Beginning with the line that holds "Disclaimer & Terms [147, 211]" in the data below, give again every line through the one that holds "Cookie Information [147, 260]", exactly as written.
--- --- ---
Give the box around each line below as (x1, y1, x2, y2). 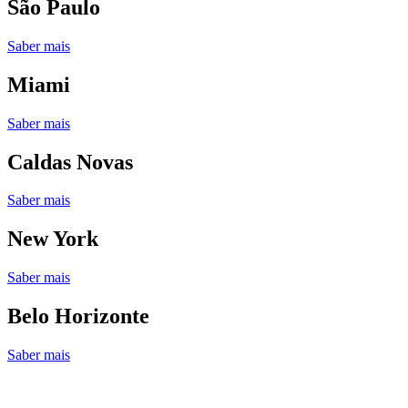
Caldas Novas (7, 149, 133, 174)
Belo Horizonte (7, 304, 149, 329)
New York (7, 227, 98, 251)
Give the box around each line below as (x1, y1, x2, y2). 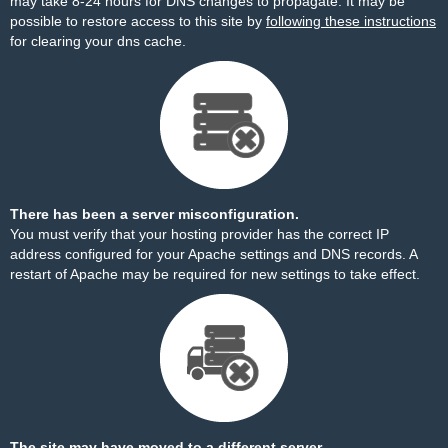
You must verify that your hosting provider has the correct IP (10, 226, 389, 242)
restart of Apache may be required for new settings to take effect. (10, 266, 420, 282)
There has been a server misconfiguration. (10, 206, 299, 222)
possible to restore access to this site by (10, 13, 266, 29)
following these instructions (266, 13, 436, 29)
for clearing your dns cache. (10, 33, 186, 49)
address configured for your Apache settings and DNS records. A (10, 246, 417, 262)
--- --- ---
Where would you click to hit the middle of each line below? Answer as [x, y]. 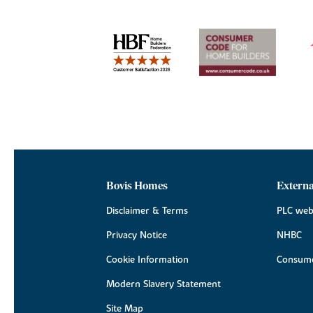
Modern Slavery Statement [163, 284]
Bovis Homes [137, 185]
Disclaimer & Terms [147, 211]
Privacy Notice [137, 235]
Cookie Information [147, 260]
--- --- ---
* _Output of the task_:
Disclaimer & Terms [147, 211]
Privacy Notice [137, 235]
Cookie Information [147, 260]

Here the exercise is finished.